> Problem: Go through the records and copy each line where the string "para" occurs.

═══ Extracted records ═══

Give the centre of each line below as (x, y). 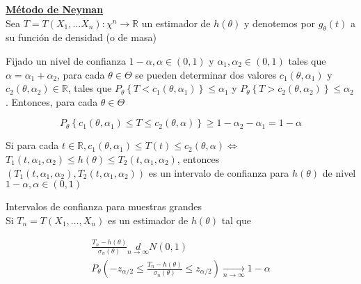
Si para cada (32, 145)
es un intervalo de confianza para (219, 172)
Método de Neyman (55, 9)
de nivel (339, 172)
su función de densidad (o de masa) (81, 37)
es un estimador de (148, 220)
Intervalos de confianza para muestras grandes (104, 206)
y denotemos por (280, 23)
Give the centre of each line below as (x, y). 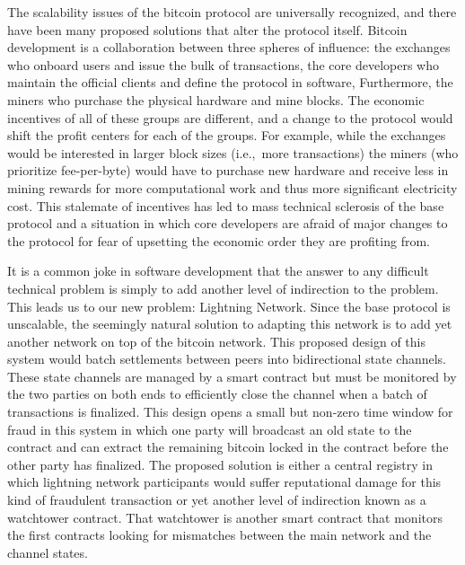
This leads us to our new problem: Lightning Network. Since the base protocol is (229, 306)
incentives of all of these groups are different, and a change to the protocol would (230, 117)
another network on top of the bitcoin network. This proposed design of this (216, 341)
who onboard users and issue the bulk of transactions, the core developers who (224, 64)
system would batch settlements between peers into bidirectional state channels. (227, 359)
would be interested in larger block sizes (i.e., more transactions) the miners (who (233, 152)
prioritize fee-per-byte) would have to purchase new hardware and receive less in (228, 170)
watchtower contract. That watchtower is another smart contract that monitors (225, 517)

═══

> Response for this exercise:
Si para cada (32, 145)
es un intervalo de confianza para (219, 172)
Intervalos de confianza para muestras grandes (104, 206)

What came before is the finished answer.